Source data
= = = = = = =
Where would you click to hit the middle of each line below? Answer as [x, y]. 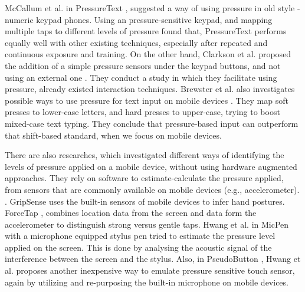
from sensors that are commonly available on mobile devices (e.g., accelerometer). [152, 189]
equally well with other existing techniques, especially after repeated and [136, 42]
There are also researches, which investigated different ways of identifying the [145, 155]
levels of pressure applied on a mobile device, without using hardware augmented [151, 166]
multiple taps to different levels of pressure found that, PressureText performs [146, 31]
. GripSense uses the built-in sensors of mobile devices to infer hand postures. [145, 201]
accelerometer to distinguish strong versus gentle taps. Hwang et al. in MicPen [147, 224]
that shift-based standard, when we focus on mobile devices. [113, 135]
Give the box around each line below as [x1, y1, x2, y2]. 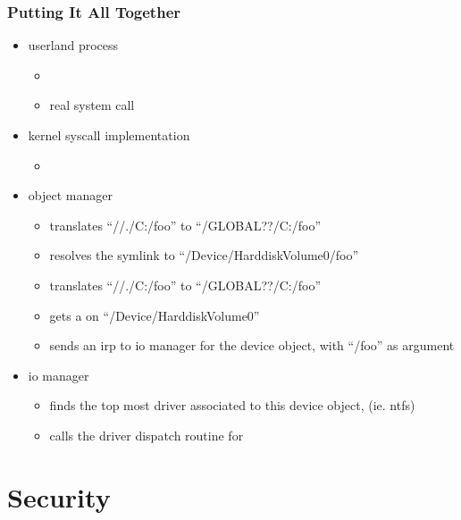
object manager [28, 186, 113, 205]
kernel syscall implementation [28, 126, 190, 144]
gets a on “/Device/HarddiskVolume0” [49, 306, 260, 324]
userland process [28, 36, 119, 55]
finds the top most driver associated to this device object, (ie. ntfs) [49, 396, 415, 415]
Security [7, 478, 111, 515]
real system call [49, 96, 135, 114]
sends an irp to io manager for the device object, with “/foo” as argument [49, 336, 455, 355]
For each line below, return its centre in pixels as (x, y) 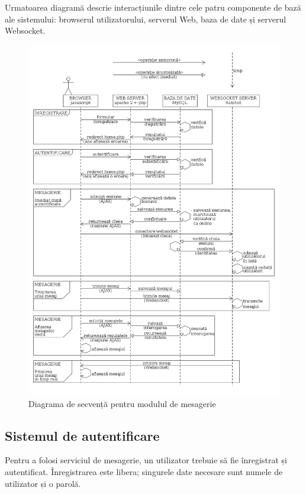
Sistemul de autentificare (82, 435)
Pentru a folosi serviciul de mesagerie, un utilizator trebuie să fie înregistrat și (146, 460)
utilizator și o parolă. (43, 483)
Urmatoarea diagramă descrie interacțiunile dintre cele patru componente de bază (153, 7)
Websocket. (25, 30)
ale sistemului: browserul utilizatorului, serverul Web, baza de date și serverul (146, 19)
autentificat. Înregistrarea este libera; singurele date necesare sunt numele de (144, 472)
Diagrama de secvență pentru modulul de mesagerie (122, 403)
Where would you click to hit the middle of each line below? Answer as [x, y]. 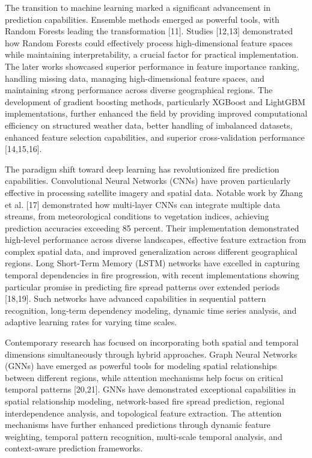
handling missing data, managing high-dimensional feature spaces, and [135, 78]
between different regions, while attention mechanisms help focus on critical [144, 377]
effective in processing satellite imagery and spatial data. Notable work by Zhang [154, 192]
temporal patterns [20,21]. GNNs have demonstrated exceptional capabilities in [150, 389]
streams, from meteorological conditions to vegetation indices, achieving [137, 216]
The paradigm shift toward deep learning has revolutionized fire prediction [142, 169]
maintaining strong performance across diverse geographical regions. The [139, 90]
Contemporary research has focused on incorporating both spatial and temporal [152, 342]
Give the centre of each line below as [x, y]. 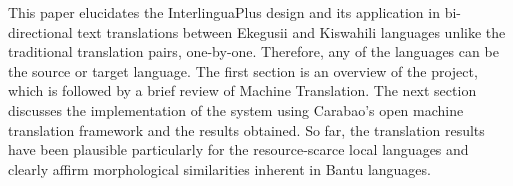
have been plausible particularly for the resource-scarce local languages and [238, 149]
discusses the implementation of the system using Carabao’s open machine [236, 109]
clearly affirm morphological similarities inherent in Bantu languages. [219, 168]
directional [40, 31]
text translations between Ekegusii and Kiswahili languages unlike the [291, 31]
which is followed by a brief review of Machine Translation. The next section [242, 90]
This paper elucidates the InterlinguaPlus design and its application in [224, 12]
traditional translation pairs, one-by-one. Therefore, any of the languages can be [253, 51]
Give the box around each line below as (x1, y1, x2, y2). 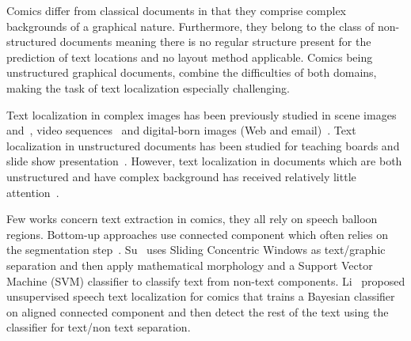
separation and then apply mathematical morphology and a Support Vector (6, 256, 373, 273)
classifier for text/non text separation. (6, 319, 191, 335)
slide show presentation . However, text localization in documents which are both (6, 153, 402, 169)
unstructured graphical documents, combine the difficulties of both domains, (6, 64, 377, 81)
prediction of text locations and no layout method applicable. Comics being (6, 48, 373, 65)
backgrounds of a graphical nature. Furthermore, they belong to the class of (6, 17, 375, 34)
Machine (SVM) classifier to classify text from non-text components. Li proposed (6, 272, 405, 289)
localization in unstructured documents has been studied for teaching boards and (6, 137, 400, 153)
= = = = = = =
Problem description
Out of the data above, return each line where the word "have" can be found.

Answer space
temporal patterns [20,21]. GNNs have demonstrated exceptional capabilities in [150, 389]
have been plausible particularly for the resource-scarce local languages and [238, 149]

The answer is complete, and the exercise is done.